如何通过从外部链接单击来打开特定ID的特定活动

Question

我在我的应用程序中添加了应用程序链接助手，以通过外部链接打开特定的活动。现在，我的DataDetailActivity中包含以下代码。

   Intent appLinkIntent = getIntent();
    String appLinkAction = appLinkIntent.getAction();
    Uri appLinkData = appLinkIntent.getData();
    if(appLinkData != null)
    {
        String dataId = appLinkData.getLastPathSegment();

        Intent resultIntent = new Intent(this, DataDetailActivity.class);
        startActivity(resultIntent);

    }

我想打开特定的DataDetailActivity。但这确实会引发错误。我必须在哪里将dataId传递给意图？
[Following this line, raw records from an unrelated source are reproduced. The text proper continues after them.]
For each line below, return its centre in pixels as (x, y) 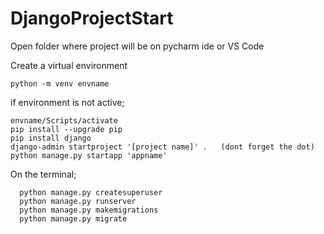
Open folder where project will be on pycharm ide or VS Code (137, 46)
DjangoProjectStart (92, 18)
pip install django (51, 138)
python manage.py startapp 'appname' (89, 155)
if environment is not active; (67, 102)
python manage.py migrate (73, 218)
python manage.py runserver (78, 201)
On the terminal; (43, 174)
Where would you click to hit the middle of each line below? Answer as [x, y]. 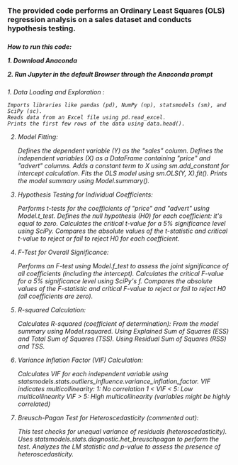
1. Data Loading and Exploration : [56, 92]
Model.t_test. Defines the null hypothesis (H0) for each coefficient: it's [120, 216]
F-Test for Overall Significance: [63, 252]
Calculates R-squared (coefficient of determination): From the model [118, 324]
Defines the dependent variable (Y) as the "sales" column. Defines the [120, 151]
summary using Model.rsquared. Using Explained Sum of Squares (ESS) [123, 332]
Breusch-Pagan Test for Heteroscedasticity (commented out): [108, 418]
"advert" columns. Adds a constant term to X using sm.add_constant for [123, 166]

注意：我们的应用程序具有“登录到FB”按钮的“默认主屏幕”。那么，我是否必须在HomeScreenActivity中写下此代码并将意图传递给DatadetailAcvity.java？如果是，那我如何告知DataDetailScreen特定数据（如果我有ID）？

任何帮助将不胜感激。

Answer 1

manifests.xml

<application
    ....
    android:label="@string/app_name"
    android:theme="@style/AppTheme">

    <activity
        android:name=".HomeScreenActivity"
        android:screenOrientation="portrait"
        android:theme="@style/AppTheme">
        <intent-filter>
            <action android:name="android.intent.action.VIEW" />
            <category android:name="android.intent.category.DEFAULT" />
            <category android:name="android.intent.category.BROWSABLE" />
            <data android:scheme="somescheme" />  <!--This line to define schema -->
        </intent-filter>
    </activity>

 ....
</application>

HomeScreenActivity

@Override
public void onCreate(Bundle savedInstanceState) {
    super.onCreate(savedInstanceState);
    setContentView(R.layout.activity_home);
    checkDeepLink();
}

private void checkDeepLink(){
    if (getIntent() != null && getIntent().getData() != null) {
        Uri data = getIntent().getData();
        String scheme = data.getScheme();
        String host = data.getHost();
        String param = data.getQuery();
        Log.d("DeepLink","Schema : " + scheme);
        Log.d("DeepLink","Host : " + host);
        Log.d("DeepLink","param : " + host);

        if (host.equals("page_details")){
            Intent intent = new Intent(this,DatadetailAcvity.class);
            intent.putExtra("detail_id",Long.valueOf(data.getQueryParameter("detail_id")));  // URL query values as string, you need to parse string to long.
            startActivity(intent);
        }else{
          // ... other logic
        }
    }
}

DeepLink

scheme://host?pama_name=value&other_param_name=value

示例：

 somescheme://page_details?detail_id=2

Facebook Step-by-Step Guide

更新

DatadetailAcvity

@Override
public void onCreate(Bundle savedInstanceState) {
    super.onCreate(savedInstanceState);
    setContentView(R.layout.activity_data_detail);
    if (getIntent() !=null) {
        long detailId = getIntent().getLongExtra("detail_id",-1);

        if (detailId != -1){
            // do your stuff and displayed page by id
        }
    }
}

Answer 2

没有错误信息，但是如果您想通过深度链接传递数据，则可以使用查询参数。 假设网址为https://www.example.com/example?param1=hello

然后

Intent intent = getIntent();
Uri data = intent.getData();
String param1 = data.getQueryParameter("param1");